Narrator He remained ambitious despite his loneliness and work. Taking correspondence courses, he continued to study for his teaching diploma, which he received late in 1939 with high marks. In his private life, too, he found happiness. He fell in love with his colleague Klava. They got married and planned their future together. But first he had to serve in the army. His many letters – often written with a mix of melancholy and hope – were his only way of connecting to his family.

Aleksandr Makejew “In the time leading up to the army, my life really got better than before in all respects, but this did not last. All in all, I do not mourn the past but hope for the future. It could be that, in a year’s time, perhaps in October or November 1941, if everything goes peacefully that is, I will be back from the army.”

Narrator Eight months after he wrote this, Makeev became a prisoner of the Germans. The conditions in the prisoner-of-war camps were disastrous: Countless Red Army soldiers died. At the same time, the SS demanded more and more labourers. When they asked the Wehrmacht to be given Soviet prisoners of war, the Wehrmacht promptly agreed. In autumn 1941, 2000 prisoners, now labelled “Work Russians”, arrived in Buchenwald. The inmates there were shocked at the sight of the new arrivals.

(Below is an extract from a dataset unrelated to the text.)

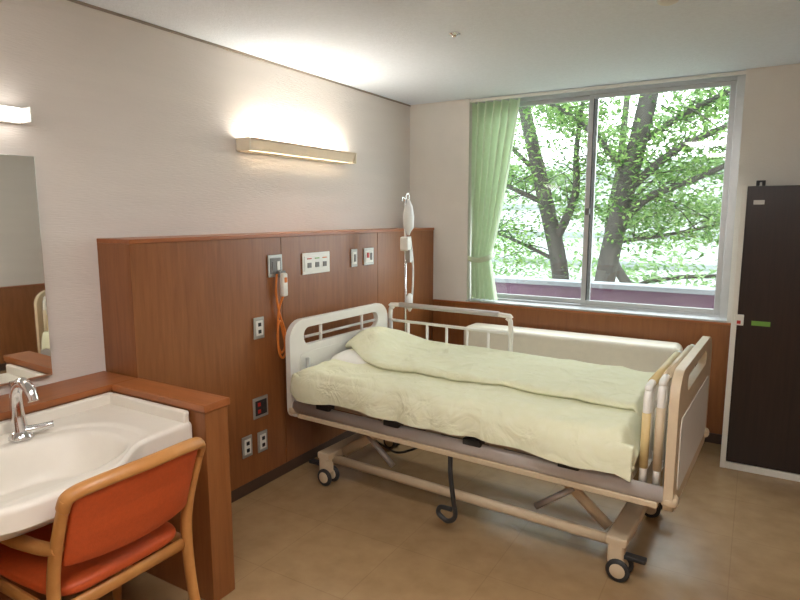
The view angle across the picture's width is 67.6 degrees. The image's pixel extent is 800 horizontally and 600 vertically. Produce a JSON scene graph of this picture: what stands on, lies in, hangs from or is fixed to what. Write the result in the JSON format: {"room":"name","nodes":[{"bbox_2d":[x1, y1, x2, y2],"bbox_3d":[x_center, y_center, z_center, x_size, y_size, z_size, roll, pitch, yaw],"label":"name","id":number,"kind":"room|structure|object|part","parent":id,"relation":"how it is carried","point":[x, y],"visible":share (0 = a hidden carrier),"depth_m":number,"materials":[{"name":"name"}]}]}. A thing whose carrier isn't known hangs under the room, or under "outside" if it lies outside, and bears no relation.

Unidentified Buchenwald inmate “The prisoners had lost so much weight, they were skeletons. Their clothes were torn; the long beards made their sunken-in faces look even more haggard. Shoes and boots were tattered and some of them had only rags wrapped around their feet.”

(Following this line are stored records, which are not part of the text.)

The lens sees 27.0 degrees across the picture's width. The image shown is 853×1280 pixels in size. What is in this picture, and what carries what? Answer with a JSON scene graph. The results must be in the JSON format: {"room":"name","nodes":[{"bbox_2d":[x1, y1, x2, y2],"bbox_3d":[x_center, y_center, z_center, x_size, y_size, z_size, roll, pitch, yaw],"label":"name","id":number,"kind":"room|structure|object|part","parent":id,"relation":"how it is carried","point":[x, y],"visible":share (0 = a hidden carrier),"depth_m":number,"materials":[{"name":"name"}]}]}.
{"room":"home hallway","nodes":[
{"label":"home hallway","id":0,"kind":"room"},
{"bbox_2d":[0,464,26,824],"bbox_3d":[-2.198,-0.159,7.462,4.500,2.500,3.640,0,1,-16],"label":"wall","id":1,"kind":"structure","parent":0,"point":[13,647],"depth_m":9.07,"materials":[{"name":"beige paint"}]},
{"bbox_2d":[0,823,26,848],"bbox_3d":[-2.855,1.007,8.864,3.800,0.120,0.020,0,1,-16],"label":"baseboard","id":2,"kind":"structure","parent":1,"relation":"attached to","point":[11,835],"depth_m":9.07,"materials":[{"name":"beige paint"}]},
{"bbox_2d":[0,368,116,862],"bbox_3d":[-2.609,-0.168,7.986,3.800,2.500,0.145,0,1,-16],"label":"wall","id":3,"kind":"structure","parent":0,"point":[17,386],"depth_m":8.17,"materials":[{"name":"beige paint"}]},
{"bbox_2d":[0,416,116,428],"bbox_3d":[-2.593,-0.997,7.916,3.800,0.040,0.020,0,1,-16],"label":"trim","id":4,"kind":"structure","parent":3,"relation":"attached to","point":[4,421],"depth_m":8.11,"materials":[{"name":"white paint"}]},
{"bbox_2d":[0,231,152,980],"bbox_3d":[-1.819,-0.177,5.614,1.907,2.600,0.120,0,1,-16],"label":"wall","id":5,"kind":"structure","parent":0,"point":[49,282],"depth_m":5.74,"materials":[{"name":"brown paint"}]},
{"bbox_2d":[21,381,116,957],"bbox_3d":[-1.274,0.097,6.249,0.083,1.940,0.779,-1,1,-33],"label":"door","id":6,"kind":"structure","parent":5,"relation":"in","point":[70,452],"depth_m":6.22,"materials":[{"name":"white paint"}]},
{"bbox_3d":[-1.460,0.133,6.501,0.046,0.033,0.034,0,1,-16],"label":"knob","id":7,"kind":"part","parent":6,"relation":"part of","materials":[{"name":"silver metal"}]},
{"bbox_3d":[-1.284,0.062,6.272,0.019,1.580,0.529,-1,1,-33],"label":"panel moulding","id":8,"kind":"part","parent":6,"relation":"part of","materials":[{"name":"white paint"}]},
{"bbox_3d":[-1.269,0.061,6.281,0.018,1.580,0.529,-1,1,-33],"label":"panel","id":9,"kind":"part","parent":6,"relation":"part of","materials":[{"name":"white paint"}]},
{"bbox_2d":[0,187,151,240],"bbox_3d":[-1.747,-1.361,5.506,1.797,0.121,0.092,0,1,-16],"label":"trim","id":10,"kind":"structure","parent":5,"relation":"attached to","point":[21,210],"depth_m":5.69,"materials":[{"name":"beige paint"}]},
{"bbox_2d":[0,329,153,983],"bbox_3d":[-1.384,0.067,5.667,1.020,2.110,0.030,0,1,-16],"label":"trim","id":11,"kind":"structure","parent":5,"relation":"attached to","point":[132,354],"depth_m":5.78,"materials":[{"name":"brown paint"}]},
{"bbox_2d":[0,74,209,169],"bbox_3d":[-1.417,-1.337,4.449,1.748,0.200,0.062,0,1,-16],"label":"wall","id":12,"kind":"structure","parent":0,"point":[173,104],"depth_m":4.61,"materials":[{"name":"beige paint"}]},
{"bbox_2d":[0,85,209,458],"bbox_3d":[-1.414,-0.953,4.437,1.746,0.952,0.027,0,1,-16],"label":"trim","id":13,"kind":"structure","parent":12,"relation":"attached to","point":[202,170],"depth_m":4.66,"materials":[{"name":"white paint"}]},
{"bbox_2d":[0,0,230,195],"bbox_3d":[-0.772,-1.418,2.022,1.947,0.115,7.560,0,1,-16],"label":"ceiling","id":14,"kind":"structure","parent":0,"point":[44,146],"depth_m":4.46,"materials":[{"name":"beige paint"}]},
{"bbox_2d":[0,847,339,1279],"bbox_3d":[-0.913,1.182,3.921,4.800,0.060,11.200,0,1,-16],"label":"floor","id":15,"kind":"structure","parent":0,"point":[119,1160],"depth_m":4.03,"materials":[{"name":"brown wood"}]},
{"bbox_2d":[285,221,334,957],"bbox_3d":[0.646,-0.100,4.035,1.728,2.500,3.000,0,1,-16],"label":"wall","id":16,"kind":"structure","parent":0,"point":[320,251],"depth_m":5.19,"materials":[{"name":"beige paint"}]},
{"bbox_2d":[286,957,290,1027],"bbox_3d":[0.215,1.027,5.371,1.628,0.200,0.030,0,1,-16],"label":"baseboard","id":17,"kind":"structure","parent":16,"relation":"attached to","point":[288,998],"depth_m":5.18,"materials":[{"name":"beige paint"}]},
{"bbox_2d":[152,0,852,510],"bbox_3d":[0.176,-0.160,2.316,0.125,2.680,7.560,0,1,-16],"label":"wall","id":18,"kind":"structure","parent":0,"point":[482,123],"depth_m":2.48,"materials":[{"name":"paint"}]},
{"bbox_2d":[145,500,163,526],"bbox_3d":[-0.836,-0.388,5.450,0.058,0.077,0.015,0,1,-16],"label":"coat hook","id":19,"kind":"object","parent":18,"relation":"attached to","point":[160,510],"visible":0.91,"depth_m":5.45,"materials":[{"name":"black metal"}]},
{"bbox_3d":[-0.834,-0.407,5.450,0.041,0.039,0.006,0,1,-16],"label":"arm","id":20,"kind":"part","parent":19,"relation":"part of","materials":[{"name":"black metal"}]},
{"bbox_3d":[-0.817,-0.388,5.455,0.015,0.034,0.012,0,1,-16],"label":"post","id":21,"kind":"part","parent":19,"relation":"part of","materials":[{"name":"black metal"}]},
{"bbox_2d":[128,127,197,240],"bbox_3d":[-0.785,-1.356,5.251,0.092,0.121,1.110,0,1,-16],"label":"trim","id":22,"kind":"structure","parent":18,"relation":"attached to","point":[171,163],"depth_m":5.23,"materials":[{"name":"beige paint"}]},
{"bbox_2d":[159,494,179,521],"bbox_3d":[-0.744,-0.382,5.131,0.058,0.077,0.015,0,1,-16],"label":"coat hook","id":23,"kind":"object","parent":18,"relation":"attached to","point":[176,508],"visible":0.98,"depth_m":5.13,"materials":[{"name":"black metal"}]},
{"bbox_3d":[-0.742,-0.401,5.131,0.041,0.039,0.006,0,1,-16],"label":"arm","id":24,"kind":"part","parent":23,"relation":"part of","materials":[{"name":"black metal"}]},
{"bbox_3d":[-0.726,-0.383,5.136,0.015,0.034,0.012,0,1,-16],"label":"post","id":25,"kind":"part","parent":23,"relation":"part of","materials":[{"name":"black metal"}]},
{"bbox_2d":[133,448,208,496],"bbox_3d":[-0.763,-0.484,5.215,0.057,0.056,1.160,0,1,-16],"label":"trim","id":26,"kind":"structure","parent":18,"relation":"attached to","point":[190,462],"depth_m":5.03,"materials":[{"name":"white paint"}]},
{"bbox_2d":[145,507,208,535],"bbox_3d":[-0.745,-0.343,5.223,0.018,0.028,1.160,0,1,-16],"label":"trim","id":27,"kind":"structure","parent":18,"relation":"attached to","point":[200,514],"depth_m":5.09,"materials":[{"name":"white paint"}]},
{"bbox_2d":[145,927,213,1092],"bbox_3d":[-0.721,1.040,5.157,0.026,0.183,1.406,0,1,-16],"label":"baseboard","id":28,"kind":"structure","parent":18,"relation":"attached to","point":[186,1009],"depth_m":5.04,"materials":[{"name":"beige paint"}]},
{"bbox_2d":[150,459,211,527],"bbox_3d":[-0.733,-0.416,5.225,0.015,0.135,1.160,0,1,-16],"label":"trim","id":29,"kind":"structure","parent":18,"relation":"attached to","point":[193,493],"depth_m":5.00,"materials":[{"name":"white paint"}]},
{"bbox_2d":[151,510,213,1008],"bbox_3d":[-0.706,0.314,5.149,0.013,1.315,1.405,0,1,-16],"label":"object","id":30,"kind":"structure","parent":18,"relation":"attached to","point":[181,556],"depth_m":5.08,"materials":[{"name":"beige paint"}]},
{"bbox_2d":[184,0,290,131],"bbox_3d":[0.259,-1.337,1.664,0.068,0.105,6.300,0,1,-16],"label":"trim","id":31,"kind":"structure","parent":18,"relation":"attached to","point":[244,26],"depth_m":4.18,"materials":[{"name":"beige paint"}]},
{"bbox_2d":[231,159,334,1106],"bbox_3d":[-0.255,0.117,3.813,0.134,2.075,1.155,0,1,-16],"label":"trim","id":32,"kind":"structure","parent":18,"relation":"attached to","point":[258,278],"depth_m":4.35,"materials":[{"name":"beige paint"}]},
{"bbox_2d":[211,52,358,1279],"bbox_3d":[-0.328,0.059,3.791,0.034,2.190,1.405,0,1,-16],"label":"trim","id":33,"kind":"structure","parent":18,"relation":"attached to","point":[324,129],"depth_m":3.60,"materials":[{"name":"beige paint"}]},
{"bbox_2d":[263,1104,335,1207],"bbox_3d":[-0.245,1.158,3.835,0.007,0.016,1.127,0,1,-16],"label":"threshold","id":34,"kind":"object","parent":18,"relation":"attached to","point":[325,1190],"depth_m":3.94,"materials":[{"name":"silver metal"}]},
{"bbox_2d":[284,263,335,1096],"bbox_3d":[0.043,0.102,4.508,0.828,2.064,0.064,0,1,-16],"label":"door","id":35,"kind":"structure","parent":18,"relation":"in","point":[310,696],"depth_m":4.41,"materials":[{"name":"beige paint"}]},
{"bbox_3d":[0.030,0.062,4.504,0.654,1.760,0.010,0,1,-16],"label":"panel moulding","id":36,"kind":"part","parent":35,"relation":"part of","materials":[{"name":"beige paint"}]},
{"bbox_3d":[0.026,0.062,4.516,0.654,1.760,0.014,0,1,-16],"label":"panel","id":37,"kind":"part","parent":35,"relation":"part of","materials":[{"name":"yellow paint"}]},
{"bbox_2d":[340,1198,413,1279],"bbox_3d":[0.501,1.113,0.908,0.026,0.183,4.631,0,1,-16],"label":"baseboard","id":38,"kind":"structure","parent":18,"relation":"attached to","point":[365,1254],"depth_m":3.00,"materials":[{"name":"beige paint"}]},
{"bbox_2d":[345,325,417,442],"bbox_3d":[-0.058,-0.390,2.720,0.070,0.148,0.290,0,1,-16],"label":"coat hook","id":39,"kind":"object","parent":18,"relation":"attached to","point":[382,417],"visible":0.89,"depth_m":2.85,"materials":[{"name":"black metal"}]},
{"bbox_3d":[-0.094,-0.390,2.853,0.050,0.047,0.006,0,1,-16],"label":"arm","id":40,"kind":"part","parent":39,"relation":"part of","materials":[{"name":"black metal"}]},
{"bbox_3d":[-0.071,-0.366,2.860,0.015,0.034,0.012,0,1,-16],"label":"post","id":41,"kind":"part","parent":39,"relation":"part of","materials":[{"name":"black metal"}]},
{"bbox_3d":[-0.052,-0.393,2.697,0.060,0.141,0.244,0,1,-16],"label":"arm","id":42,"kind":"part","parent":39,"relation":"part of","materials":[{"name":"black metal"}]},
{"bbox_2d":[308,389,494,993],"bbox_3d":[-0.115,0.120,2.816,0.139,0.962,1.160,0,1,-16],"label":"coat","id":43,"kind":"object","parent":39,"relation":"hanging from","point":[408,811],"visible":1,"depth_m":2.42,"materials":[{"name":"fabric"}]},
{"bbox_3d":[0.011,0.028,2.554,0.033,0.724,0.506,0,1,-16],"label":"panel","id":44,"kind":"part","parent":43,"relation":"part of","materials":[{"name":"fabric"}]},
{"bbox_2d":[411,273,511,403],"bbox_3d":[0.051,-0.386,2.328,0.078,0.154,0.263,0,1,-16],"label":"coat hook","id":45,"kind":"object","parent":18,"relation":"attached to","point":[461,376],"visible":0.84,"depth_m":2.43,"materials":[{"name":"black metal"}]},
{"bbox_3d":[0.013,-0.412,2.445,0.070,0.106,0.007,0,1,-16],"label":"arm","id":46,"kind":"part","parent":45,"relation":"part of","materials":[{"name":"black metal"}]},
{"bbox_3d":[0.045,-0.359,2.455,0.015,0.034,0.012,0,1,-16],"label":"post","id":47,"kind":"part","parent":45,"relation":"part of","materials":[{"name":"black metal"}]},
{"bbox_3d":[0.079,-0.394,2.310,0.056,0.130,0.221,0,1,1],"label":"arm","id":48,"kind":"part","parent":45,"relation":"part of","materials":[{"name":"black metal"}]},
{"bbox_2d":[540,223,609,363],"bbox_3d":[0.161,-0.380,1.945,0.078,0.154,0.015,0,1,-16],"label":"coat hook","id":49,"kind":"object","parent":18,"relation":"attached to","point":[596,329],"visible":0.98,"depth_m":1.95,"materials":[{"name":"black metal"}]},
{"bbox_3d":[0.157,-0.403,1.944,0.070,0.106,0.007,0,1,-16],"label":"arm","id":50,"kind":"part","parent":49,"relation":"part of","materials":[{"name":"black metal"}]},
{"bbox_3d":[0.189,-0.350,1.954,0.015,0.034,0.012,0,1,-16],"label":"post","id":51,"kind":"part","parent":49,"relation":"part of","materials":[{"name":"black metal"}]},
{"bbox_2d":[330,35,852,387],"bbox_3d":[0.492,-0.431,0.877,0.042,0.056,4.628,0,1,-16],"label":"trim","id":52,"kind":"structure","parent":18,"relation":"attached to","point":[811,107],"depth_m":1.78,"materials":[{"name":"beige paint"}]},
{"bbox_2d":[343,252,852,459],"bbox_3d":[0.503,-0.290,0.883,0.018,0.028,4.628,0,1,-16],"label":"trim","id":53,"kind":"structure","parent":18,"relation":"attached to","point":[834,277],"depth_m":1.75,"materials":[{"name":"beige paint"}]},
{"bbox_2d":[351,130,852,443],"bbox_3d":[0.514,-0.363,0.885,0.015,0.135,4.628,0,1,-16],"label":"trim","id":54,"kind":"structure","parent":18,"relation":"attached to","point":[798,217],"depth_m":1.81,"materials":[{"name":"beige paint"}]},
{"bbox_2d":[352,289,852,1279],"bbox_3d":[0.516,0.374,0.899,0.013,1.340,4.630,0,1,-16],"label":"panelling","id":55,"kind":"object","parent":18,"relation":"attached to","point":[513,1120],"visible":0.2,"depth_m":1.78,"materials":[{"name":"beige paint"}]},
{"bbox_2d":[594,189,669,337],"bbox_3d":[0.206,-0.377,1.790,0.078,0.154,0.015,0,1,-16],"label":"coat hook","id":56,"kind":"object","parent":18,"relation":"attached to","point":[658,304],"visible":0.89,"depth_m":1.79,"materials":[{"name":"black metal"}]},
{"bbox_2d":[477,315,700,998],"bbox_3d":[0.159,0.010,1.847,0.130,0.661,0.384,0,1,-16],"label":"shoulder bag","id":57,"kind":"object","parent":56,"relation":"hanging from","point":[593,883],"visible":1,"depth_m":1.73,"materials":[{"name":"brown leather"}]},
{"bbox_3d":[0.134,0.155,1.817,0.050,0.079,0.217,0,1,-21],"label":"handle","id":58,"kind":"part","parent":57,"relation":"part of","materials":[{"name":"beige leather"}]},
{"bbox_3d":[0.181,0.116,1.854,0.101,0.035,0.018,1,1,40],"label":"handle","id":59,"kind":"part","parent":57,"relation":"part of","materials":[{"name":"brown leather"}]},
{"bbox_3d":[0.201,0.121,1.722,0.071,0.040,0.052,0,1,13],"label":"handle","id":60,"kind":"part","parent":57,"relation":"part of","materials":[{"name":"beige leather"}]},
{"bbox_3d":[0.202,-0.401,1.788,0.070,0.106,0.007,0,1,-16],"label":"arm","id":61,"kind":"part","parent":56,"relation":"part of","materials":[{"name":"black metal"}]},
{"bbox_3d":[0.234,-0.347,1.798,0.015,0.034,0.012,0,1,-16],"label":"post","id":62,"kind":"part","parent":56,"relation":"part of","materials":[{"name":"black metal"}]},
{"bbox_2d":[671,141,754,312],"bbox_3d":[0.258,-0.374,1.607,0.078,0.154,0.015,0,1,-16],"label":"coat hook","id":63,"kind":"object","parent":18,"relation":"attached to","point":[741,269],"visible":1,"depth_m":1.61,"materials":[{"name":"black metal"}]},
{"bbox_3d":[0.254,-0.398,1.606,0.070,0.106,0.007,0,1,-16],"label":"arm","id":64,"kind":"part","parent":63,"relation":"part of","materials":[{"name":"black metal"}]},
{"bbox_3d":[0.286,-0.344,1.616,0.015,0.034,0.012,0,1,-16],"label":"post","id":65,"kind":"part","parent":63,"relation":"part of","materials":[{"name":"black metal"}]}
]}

Narrator In Buchenwald, the prisoners of war were crammed in six isolated barracks, away from the other inmates. But contrary to their plans, the SS now had neither work for them nor any interest in what was to become of them. They left the men to their own devices. Some inmates organized help. But many were beyond help: Within the year, one in three prisoners of war had died of disease, forced labour and hunger.

Makejew died as early as January 1942. According to the camp administration files, he died of pneumonia. It was not until 1980, after decades of uncertainty, that his sister Ira learned where and how Aleksandr had died.